(Records for the exercise)
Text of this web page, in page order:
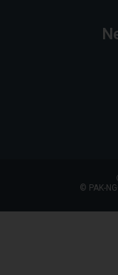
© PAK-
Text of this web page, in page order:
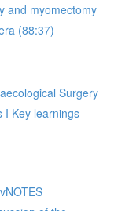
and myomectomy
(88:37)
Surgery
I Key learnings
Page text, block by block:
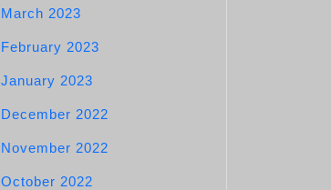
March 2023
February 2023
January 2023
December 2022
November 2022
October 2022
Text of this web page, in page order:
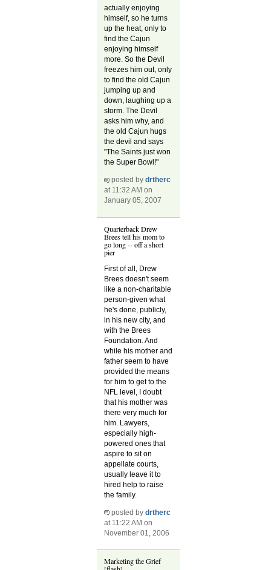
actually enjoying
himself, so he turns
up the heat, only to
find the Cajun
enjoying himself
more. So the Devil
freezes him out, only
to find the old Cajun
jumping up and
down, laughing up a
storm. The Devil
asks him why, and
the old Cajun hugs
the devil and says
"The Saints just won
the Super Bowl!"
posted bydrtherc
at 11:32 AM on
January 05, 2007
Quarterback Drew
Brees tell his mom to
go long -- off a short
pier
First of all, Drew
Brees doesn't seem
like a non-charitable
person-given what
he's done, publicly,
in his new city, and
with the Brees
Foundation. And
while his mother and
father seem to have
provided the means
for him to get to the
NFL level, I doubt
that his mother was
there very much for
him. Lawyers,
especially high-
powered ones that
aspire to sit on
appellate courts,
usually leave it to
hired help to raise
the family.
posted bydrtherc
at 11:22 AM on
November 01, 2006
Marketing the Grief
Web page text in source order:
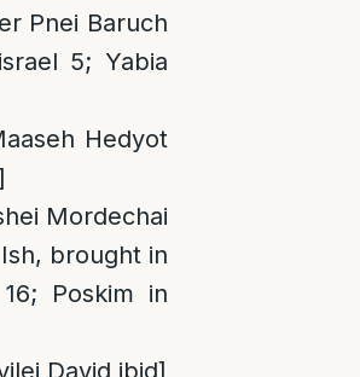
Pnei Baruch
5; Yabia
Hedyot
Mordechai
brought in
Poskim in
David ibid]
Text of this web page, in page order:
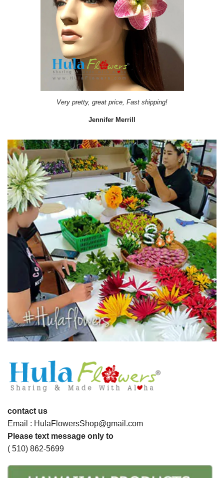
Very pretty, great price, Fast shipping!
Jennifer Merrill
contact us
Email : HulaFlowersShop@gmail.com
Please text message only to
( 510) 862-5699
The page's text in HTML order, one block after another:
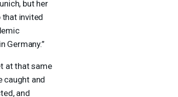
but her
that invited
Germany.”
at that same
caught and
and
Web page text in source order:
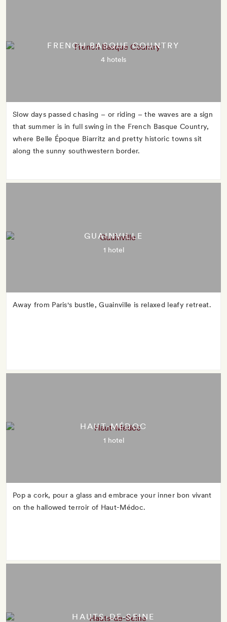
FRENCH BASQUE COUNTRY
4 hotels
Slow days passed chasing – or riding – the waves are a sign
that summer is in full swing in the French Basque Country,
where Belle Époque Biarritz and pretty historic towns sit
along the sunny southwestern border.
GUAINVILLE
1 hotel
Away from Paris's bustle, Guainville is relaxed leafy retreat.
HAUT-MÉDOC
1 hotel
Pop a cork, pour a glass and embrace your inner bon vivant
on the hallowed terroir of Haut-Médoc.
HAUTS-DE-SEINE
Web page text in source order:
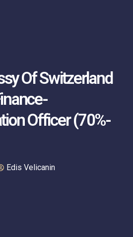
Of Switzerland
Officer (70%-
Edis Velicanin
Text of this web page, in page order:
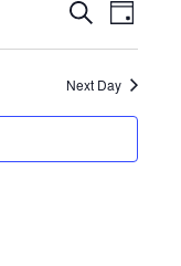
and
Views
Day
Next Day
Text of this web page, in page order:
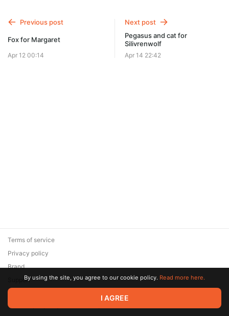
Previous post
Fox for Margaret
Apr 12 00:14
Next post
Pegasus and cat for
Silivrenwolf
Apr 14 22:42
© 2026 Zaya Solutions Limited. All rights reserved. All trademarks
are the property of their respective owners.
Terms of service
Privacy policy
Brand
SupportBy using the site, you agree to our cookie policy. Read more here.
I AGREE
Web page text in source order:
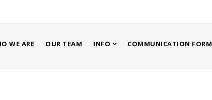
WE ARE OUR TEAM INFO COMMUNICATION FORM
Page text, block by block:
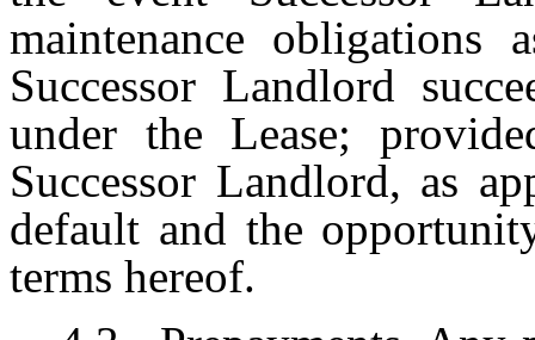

(What the task requires) Only the entries themselves should be output, word for word, with all pictures omitted.

(Expected output)
Text of this web page, in page order:
© PAK-
Text of this web page, in page order:
and myomectomy
(88:37)
Surgery
I Key learnings
Page text, block by block:
March 2023
February 2023
January 2023
December 2022
November 2022
October 2022
Text of this web page, in page order:
actually enjoying
himself, so he turns
up the heat, only to
find the Cajun
enjoying himself
more. So the Devil
freezes him out, only
to find the old Cajun
jumping up and
down, laughing up a
storm. The Devil
asks him why, and
the old Cajun hugs
the devil and says
"The Saints just won
the Super Bowl!"
posted bydrtherc
at 11:32 AM on
January 05, 2007
Quarterback Drew
Brees tell his mom to
go long -- off a short
pier
First of all, Drew
Brees doesn't seem
like a non-charitable
person-given what
he's done, publicly,
in his new city, and
with the Brees
Foundation. And
while his mother and
father seem to have
provided the means
for him to get to the
NFL level, I doubt
that his mother was
there very much for
him. Lawyers,
especially high-
powered ones that
aspire to sit on
appellate courts,
usually leave it to
hired help to raise
the family.
posted bydrtherc
at 11:22 AM on
November 01, 2006
Marketing the Grief
Web page text in source order:
Pnei Baruch
5; Yabia
Hedyot
Mordechai
brought in
Poskim in
David ibid]
Text of this web page, in page order:
Very pretty, great price, Fast shipping!
Jennifer Merrill
contact us
Email : HulaFlowersShop@gmail.com
Please text message only to
( 510) 862-5699
The page's text in HTML order, one block after another:
but her
that invited
Germany.”
at that same
caught and
and
Web page text in source order:
FRENCH BASQUE COUNTRY
4 hotels
Slow days passed chasing – or riding – the waves are a sign
that summer is in full swing in the French Basque Country,
where Belle Époque Biarritz and pretty historic towns sit
along the sunny southwestern border.
GUAINVILLE
1 hotel
Away from Paris's bustle, Guainville is relaxed leafy retreat.
HAUT-MÉDOC
1 hotel
Pop a cork, pour a glass and embrace your inner bon vivant
on the hallowed terroir of Haut-Médoc.
HAUTS-DE-SEINE
Web page text in source order:
Of Switzerland
Officer (70%-
Edis Velicanin
Text of this web page, in page order:
and
Views
Day
Next Day
Text of this web page, in page order:
Previous post
Fox for Margaret
Apr 12 00:14
Next post
Pegasus and cat for
Silivrenwolf
Apr 14 22:42
© 2026 Zaya Solutions Limited. All rights reserved. All trademarks
are the property of their respective owners.
Terms of service
Privacy policy
Brand
SupportBy using the site, you agree to our cookie policy. Read more here.
I AGREE
Web page text in source order:
WE ARE OUR TEAM INFO COMMUNICATION FORM
Page text, block by block:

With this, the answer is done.